Je porte également le parfum suivant depuis déjà quelques années et il est signé (décidément !) Isabelle Doyen. Vous vous en doutez, il s’agit bien évidemment de « Nuit de Bakélite » que la parfumeure a créé pour la maison Naomi Goodsir en 2017. C’est un parfum assez incroyable. Je dois dire que je n’aime pas tellement l’envolée très verte, très « dure » mais, après quelques minutes, la fragrance prend sa place. « Une fragrance obsédante, annonciatrice d'une femme dans toute sa séduction. Une tubéreuse verte dans un écrin végétal ». L’envolée d’angélique, de feuille tomate et de violette et de galbanum est absolument verte, fusante et presque désagréable mais très vite, les notes d’iris et de tubéreuse associées en coeur au karo karoundé, une fleur poussant sur un arbuste d’Afrique du Sud donne au parfum une dimension très florale qui n’est également que de courte durée. Le fond de bois de gaïac, de cuir, de davana, de labdanum, de styrax et de tabac lui donne une profondeur tout à fait surprenante. Doté d’un sillage très envahissant et d’une tenue hors du commun, « Nuit de Bakélite » est une création vraiment originale. Avec ce parfum, l’appellation « niche » prend tout son sens car il est impossible de lui trouver un équivalent. La qualité des matières premières est au top et vraiment, après l’avoir, dans un premier temps, écarté, je me rends compte que j’adore le porter.
« Le caractère du Quartier Latin s’est forgé au contact des livres, des comptoirs et des humeurs nocturnes. Un parfum artiste, original que la fève tonka et l’ambre rendent encore plus habité » tels sont les mots de la maison Memo pour décrire « Quartier Latin » que je me suis approprié il y a quelques temps et dont je m’étais un peu lassé. Créé en 2012 par Aliénor Massenet, il est sans doute mon seul boisé vraiment franc. Il est construit autour d’un cèdre très poudré, d’une huile de santal australienne très sèche et travaillée d’une manière très boisée et non pas lactée ou crémeuse, le fond, construit sur un accord d’ambre relevé de clou de girofle est à nouveau poudré par la fève de tonka. Je le trouve très « papyrus ». Il m’évoque un peu l’odeur des boutiques des bouquinistes du sixième arrondissement de Paris. C’est un parfum profond, élégant, très particulier. Il est doté d’un sillage limité et d’une excellente tenue. Au départ, lorsque j’ai vraiment découvert la marque, j’étais un peu passé à côté de ce parfum et puis, en en parlant avec des lecteurs de mon blog, j’ai eu envie de l’essayer et je me suis décidé.

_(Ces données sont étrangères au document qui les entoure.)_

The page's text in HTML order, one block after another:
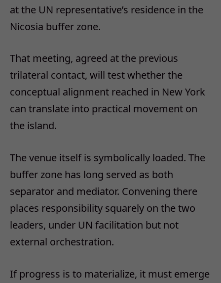
at the UN representative’s residence in the
Nicosia buffer zone.
That meeting, agreed at the previous
trilateral contact, will test whether the
conceptual alignment reached in New York
can translate into practical movement on
the island.
The venue itself is symbolically loaded. The
buffer zone has long served as both
separator and mediator. Convening there
places responsibility squarely on the two
leaders, under UN facilitation but not
external orchestration.
If progress is to materialize, it must emerge

Il m’a plu. Je ne sais pas si je le rachèterai mais, en ce moment, il est un peu ma marotte. Je le porte vraiment beaucoup. Il me permet d’aborder cette famille olfactive que je connais très mal.

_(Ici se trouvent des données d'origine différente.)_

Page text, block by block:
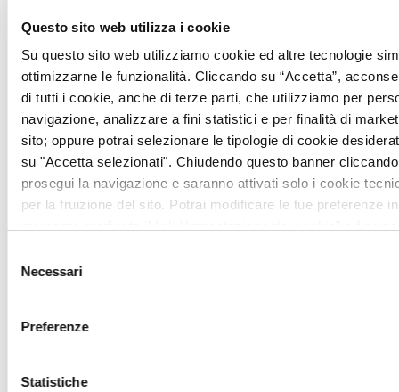
Questo sito web utilizza i cookie
Su questo sito web utilizziamo cookie ed altre tecnologie
ottimizzarne le funzionalità. Cliccando su “Accetta”,
di tutti i cookie, anche di terze parti, che utilizziamo per
navigazione, analizzare a fini statistici e per finalità di
sito; oppure potrai selezionare le tipologie di cookie
su "Accetta selezionati". Chiudendo questo banner cliccando
prosegui la navigazione e saranno attivati solo i cookie
per la fruizione del sito. Potrai modificare le tue preferenze
delNecessari
Preferenze
Statistiche
The Surroundings
Among rolling hills, rows of cypress
trees, and ancient villages, the Val
d’Orcia offers timeless views and
atmospheres that have inspired artists

Il y a d’autres parfums que je porte pas mal mais il me fallait me limiter pour ne pas être trop long, cela fera peut-être l’objet d’un second article quand nous nous serons enfoncés un peu plus dans l’automne. En tout cas, j’espère que vous allez vraiment être curieux et aller découvrir ces parfums. Peut-être même me ferez-vous un retour… qui sait.